Pour obtenir toutes ces émotions, l’ironie dramatique est l’outil-maître.

Cela consiste tout simplement à informer le spectateur d’une chose qu’un ou plusieurs personnages ignorent, puis à jouer du décalage entre ce qu’il sait et que les personnages ne savent pas, jusqu’au moment ou enfin la vérité éclate. Autrement dit, une ironie dramatique doit être installée, pour pouvoir être exploitée avant d’être résolue. C’est par ce mécanisme qu’on installe du suspense, des gags, de la peur, ou des quiproquos. On peut le faire fonctionner à l’échelle d’une scène, d’une suite de scènes, sur plusieurs scènes dispersées, et dans certains cas il peut même sous-tendre toute une intrigue sur la durée d’un récit.

L’ironies dramatique à l’échelle d’une histoire entière :
[les exemples ci-dessous sont en bande dessinée, dans le Kit de survie du scénariste, vous ne trouverez que des exemples cinéma].

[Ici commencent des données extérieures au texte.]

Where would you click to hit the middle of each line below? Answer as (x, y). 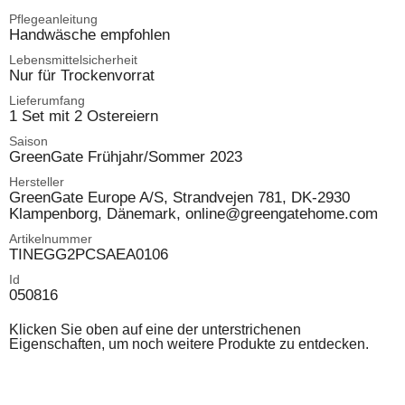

Dans Le Cadeau de César (Albert Uderzo & René Goscinny – 1974),  le légionnaire Roméomontaigus, alcoolique notoire, reçoit comme cadeau pour sa retraite un charmant village gaulois. Nous savons dès le début que c’est le village d’Astérix, et que ce cadeau va causer des soucis à tous ceux qui voudront le revendiquer.
Plus localement, l’ironie peut concerner seulement une partie de l’œuvre.
Dans Z comme Zorglub (André Franquin – 1960),  nous voyons Fantasio subir un traitement qui doit le transformer en zorglhomme. Nous comprenons vite qu’il a gardé sur lui le système de protection inventé par le comte de Champignac, et qu’il fait semblant d’être un zorglhomme, mais Zorglub ne s’en aperçoit que trop tard.

Pour que ça marche, toute ironie dramatique doit faire une ou plusieurs victimes. La révélation constitue une scène obligatoire . Si vous le l’écrivez pas, vous allez frustrer votre lecteur/spectateur.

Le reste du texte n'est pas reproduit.